One challenge for researchers is that there’s no perfect way of comparing the enrollments of charter schools and traditional public schools, and no universally agreed upon definition of racial isolation.
Most studies to date have focused on comparing, in the aggregate, the share of minority students served in charter schools versus traditional public schools in a given state. The problem with this method is that in many states, charter schools are concentrated in urban areas that tend to have higher proportions of minority students than the state’s schools as a whole.
And aggregate statistics, whether at the state or district level, can mask the existence of individual schools that are virtually all- white or all-minority.
Another method is to compare charter schools with traditional public schools in their close vicinity. But that approach assumes that the charter and traditional schools draw their students from the same neighborhoods, an assumption that doesn’t always hold up.
A report released this year by the U.S. Department of Education compares charter enrollments with district figures. It found that 69 percent of the 927 charter schools that responded to the survey were not racially “distinct” from the districts in which they were located during the 1998-99 school year. If a school’s white enrollment varied from the district’s by more than 20 percent, it was deemed distinct. Two years earlier, 60 percent of charter schools could be described that way. But some researchers say the department’s standard can be misleading.
“It’s an awfully broad and forgiving measure,” said Gregory Weiher, a researcher at the University of Houston’s Center for Public Policy and a co-author of a state-sponsored, multiyear evaluation of Texas charter schools.
Mr. Weiher pointed out that the Girls and Boys Preparatory Academy in Houston would not be considered racially distinct from the city school district, even though the charter school is 95 percent black and the district is 34 percent black, 52 percent Hispanic, and 11 percent white.

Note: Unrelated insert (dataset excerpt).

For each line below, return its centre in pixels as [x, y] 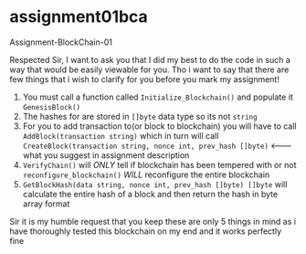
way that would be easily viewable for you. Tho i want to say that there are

Researchers at the Institute for Education and Social Policy at New York University, meanwhile, examined more than 500 charter schools from the 1997-98 school year using the federal study’s 20 percent standard. They found that nearly half of all charter schools whose enrollments were more than two-thirds minority were distinct from their districts’ makeups. And the largest numbers of charters studied had enrollments that were zero to 20 percent white, or 81 percent to 100 percent white.
“A closer analysis suggests that charter schools may be proliferating at both the low and the high end of the race/ethnicity and affluence/poverty continuums,” the researchers said in a report last year.
Texas Results
In Texas, researchers compared the state’s 89 charter schools operating last year with the districts where they were located and found that, on average, the charter schools deviated more from their districts’ demographics than the traditional public schools within the same districts did.
For example, the average traditional public school had an Anglo population about 9 percentage points above or below the Anglo population for its district. The average charter school showed a difference of about 17 percentage points—nearly twice as great.
For Hispanic students, the difference was more than twice as great; for African-Americans, it was about three times as great.
The researchers also found that Hispanics were overrepresented in charter schools designated for at-risk students (some of which, they said, include a vocational education focus), while Anglo students were overrepresented in “regular” charter schools.
Black students, they found, were roughly evenly divided between those two types.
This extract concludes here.